Data excerpts

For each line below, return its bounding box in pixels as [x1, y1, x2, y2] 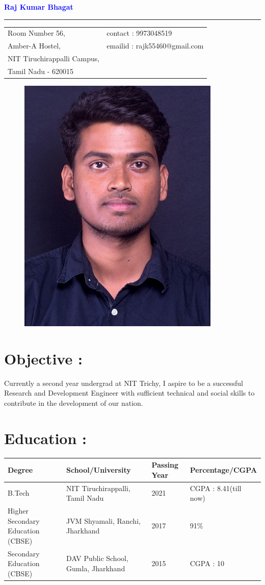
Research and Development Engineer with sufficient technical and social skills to [4, 387, 255, 398]
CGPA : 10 [190, 558, 224, 569]
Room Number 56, [8, 28, 66, 38]
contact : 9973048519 [107, 28, 172, 38]
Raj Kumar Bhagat [4, 2, 73, 12]
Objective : [4, 348, 83, 369]
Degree [8, 464, 33, 475]
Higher [8, 505, 29, 516]

(Problem description):
Retype all of the entries exactly as written, leaving out any images.

(Solved exercise):
For each line below, return its bounding box in pixels as [x1, y1, x2, y2] 
Research and Development Engineer with sufficient technical and social skills to [4, 387, 255, 398]
CGPA : 10 [190, 558, 224, 569]
Room Number 56, [8, 28, 66, 38]
contact : 9973048519 [107, 28, 172, 38]
Raj Kumar Bhagat [4, 2, 73, 12]
Objective : [4, 348, 83, 369]
Degree [8, 464, 33, 475]
Higher [8, 505, 29, 516]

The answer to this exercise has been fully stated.